The Gold layer generates aggregated metrics and business-ready insights. RisingWave's materialized views compute these continuously, eliminating the need for batch aggregation or intermediate caching.

-- Gold: Real-time device health metrics
CREATE MATERIALIZED VIEW device_health_dashboard AS
SELECT
    location,
    COUNT(DISTINCT device_id) AS active_devices,
    AVG(temperature_celsius) AS avg_temperature,
    MAX(temperature_celsius) AS max_temperature,
    COUNT(*) FILTER (WHERE temperature_celsius > 85) AS overheat_alerts,
    window_start
FROM TUMBLE(sensor_cleaned, event_time, INTERVAL '5 MINUTES')
GROUP BY location, window_start;

These materialized views serve multiple downstream consumers simultaneously:

Dashboards and BI tools query the views directly for real-time visualization
Iceberg tables receive continuous syncs for historical analysis
Kafka topics deliver results to downstream systems
Alerting systems monitor threshold breaches in real time

The Gold layer is a result of streaming, not a product of batching.

Results: Immediate, Measurable Impact

The migration from batch to streaming delivered significant improvements across every dimension:

Metric	Before (Batch)	After (RisingWave)	Improvement
Data latency	Hours	Seconds	~1000x faster
Cleaning logic	Complex script stacks	SQL rules	Dramatically simpler
Infrastructure costs	Dedicated scheduling clusters + intermediate storage	Single streaming platform	>50% reduction
Data availability	Next-day reports	Real-time views	Immediate decisions
Maintenance effort	High (scripts, schedulers, landing zones)	Low (SQL, no scheduling)	Major reduction

Key outcomes in detail:

Data latency dropped from hours to seconds. Business teams no longer wait until the next morning to see yesterday's data. Operational decisions happen in real time based on live sensor readings.

Cleaning logic went from complex scripts to SQL. What previously required dedicated engineering teams to maintain now lives in readable, version-controlled SQL statements. New cleaning rules can be deployed in minutes.

Infrastructure costs fell by over 50%. The dedicated scheduling clusters, intermediate data landing layers, and batch processing infrastructure were eliminated entirely. RisingWave handles ingestion, processing, and serving in a single platform.

Business departments gained direct access to real-time data. Instead of requesting reports from the data team, business users query materialized views directly, enabling faster and more informed decision-making.
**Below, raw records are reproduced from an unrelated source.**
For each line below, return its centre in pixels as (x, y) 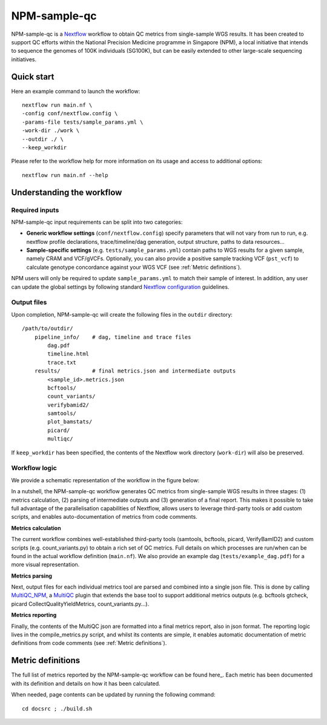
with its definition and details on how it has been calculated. (86, 683)
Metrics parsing (32, 576)
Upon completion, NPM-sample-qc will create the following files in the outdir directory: (122, 314)
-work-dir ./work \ (51, 131)
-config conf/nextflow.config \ (70, 113)
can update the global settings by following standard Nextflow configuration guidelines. (120, 287)
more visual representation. (45, 565)
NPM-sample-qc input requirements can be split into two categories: (97, 222)
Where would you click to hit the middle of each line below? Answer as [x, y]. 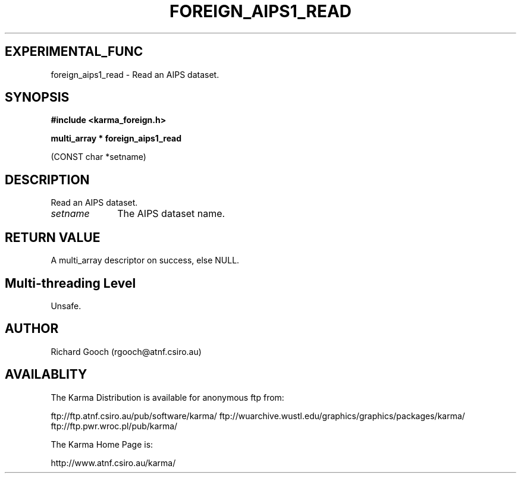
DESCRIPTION [47, 180]
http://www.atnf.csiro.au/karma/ [113, 463]
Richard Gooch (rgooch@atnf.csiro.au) [126, 351]
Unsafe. [66, 306]
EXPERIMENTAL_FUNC [74, 52]
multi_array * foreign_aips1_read [116, 139]
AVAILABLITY [46, 375]
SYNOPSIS [37, 98]

Why This Matters for Manufacturing

Siemens' transformation illustrates a broader trend in manufacturing and industrial IoT. As the volume of sensor and device data grows, batch processing architectures become increasingly untenable. The gap between "data collected" and "data utilized" widens.

A streaming Medallion architecture closes that gap. By processing data continuously rather than in scheduled batches, organizations can:

Detect equipment anomalies before they cause downtime
Monitor production quality as it happens, not after the fact
Optimize energy consumption and resource allocation in real time
Feed ML models with fresh data for predictive maintenance

The architecture also offers high flexibility and portability. It runs in the cloud or in on-premises data centers, fully aligning with enterprise requirements for security, compliance, and operational control.

Getting Started

If your organization is dealing with similar challenges, here's how to get started with RisingWave:

Try RisingWave Cloud: Get started with a fully managed streaming platform in minutes
Read the documentation: Explore how to build streaming pipelines, materialized views, and data integrations
Download the open-source version: Deploy RisingWave on your own infrastructure
Join the community: Connect with other engineers building real-time data systems

The shift from batch to streaming is not just a technology upgrade. It is a fundamental change in how enterprises think about data: from something you collect and process later to something that flows, transforms, and delivers value continuously.